[Dataset entries]
■ ■ ■

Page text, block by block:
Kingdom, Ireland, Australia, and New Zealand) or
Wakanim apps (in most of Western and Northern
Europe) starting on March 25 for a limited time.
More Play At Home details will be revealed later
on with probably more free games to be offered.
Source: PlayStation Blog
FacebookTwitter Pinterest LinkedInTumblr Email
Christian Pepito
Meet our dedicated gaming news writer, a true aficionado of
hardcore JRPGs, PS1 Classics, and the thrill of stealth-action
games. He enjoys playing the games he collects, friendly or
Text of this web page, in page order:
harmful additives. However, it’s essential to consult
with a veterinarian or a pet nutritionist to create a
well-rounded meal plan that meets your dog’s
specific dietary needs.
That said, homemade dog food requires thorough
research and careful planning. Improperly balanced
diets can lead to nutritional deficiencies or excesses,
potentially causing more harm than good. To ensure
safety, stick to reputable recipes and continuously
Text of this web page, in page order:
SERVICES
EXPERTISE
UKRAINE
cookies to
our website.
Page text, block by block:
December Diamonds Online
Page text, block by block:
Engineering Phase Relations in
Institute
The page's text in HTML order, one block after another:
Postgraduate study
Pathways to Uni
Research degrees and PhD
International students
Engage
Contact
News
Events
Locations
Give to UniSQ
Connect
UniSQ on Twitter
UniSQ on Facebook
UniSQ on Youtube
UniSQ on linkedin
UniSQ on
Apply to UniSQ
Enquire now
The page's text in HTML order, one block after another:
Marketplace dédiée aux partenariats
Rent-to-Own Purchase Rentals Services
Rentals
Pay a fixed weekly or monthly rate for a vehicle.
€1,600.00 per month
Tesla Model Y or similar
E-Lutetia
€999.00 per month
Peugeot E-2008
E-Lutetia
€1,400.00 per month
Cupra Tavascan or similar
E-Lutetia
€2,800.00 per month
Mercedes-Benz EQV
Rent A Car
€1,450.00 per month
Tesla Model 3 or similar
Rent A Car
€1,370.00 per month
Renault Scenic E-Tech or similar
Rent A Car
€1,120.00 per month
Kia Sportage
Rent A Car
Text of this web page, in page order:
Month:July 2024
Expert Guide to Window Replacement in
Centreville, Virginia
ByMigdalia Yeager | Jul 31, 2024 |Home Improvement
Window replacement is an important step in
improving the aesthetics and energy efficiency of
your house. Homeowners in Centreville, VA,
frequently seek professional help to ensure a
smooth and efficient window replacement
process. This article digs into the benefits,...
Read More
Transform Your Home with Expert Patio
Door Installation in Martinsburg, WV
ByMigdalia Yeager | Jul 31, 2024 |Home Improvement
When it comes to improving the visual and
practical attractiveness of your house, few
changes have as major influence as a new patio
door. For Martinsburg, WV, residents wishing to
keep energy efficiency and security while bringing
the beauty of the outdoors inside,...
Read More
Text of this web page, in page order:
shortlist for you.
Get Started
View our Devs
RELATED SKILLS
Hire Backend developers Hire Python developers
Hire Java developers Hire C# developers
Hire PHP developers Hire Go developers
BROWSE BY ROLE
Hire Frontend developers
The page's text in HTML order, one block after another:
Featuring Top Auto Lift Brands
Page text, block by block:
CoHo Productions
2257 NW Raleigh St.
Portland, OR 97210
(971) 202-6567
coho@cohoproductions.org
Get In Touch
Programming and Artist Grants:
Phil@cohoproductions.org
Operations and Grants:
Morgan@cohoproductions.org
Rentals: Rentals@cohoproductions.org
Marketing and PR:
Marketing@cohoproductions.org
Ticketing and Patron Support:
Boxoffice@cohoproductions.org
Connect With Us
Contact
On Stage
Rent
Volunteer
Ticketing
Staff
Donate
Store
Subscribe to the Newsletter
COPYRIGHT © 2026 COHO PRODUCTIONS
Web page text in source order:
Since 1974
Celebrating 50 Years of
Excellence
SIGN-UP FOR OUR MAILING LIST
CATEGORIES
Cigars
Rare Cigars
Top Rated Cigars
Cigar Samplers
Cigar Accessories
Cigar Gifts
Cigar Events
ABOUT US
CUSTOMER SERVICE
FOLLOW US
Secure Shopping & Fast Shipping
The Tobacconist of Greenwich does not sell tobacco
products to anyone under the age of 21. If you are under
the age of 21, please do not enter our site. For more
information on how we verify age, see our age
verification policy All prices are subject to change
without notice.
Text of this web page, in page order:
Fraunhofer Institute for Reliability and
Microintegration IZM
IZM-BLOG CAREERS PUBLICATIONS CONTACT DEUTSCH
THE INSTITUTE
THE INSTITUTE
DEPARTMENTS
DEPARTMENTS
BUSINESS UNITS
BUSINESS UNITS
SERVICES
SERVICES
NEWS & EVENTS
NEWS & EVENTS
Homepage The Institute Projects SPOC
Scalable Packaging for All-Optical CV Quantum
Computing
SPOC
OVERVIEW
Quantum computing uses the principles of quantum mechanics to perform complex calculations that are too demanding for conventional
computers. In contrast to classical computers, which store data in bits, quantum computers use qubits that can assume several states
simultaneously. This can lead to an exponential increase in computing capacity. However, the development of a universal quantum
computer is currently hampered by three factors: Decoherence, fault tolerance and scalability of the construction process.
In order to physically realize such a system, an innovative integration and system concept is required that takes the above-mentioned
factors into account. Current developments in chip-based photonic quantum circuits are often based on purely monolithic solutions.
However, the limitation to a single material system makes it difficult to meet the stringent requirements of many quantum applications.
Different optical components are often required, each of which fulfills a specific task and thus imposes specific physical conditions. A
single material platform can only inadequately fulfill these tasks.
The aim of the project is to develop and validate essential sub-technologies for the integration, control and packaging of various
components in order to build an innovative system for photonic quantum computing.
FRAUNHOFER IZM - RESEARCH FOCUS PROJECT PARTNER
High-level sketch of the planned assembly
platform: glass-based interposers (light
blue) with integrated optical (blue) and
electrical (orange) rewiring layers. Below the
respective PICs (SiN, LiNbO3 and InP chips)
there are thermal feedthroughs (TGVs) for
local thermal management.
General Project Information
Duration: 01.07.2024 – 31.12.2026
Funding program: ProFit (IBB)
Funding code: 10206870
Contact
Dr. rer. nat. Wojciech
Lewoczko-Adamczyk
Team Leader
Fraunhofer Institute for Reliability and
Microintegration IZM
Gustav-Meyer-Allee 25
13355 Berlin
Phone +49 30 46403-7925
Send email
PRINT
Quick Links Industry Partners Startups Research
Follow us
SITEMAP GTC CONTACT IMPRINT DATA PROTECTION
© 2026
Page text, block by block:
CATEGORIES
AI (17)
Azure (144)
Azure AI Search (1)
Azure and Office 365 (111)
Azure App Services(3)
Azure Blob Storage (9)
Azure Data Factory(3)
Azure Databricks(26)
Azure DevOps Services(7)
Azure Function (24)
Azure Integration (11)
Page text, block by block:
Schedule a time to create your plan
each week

■ ■ ■

▶ Exercise instructions
Copy exactly. The range runs from the line containing "The aim of the" through the last line of the data.

▶ Expected answer
The aim of the project is to develop and validate essential sub-technologies for the integration, control and packaging of various
components in order to build an innovative system for photonic quantum computing.
FRAUNHOFER IZM - RESEARCH FOCUS PROJECT PARTNER
High-level sketch of the planned assembly
platform: glass-based interposers (light
blue) with integrated optical (blue) and
electrical (orange) rewiring layers. Below the
respective PICs (SiN, LiNbO3 and InP chips)
there are thermal feedthroughs (TGVs) for
local thermal management.
General Project Information
Duration: 01.07.2024 – 31.12.2026
Funding program: ProFit (IBB)
Funding code: 10206870
Contact
Dr. rer. nat. Wojciech
Lewoczko-Adamczyk
Team Leader
Fraunhofer Institute for Reliability and
Microintegration IZM
Gustav-Meyer-Allee 25
13355 Berlin
Phone +49 30 46403-7925
Send email
PRINT
Quick Links Industry Partners Startups Research
Follow us
SITEMAP GTC CONTACT IMPRINT DATA PROTECTION
© 2026
Page text, block by block:
CATEGORIES
AI (17)
Azure (144)
Azure AI Search (1)
Azure and Office 365 (111)
Azure App Services(3)
Azure Blob Storage (9)
Azure Data Factory(3)
Azure Databricks(26)
Azure DevOps Services(7)
Azure Function (24)
Azure Integration (11)
Page text, block by block:
Schedule a time to create your plan
each week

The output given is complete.